◆ WHAT IS BEING ASKED: Take the records underneath and set them down exactly.
═════ GIVEN RECORDS
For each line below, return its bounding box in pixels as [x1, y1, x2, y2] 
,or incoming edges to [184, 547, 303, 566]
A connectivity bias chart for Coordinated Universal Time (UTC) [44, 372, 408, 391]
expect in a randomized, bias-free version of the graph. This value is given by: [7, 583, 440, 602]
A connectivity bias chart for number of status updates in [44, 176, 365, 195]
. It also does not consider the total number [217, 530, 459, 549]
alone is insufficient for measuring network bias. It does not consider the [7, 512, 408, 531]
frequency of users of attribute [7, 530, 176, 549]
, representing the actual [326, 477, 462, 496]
══════════
◆ WRITTEN REPLY:
For each line below, return its bounding box in pixels as [x1, y1, x2, y2] 
,or incoming edges to [184, 547, 303, 566]
A connectivity bias chart for Coordinated Universal Time (UTC) [44, 372, 408, 391]
expect in a randomized, bias-free version of the graph. This value is given by: [7, 583, 440, 602]
A connectivity bias chart for number of status updates in [44, 176, 365, 195]
. It also does not consider the total number [217, 530, 459, 549]
alone is insufficient for measuring network bias. It does not consider the [7, 512, 408, 531]
frequency of users of attribute [7, 530, 176, 549]
, representing the actual [326, 477, 462, 496]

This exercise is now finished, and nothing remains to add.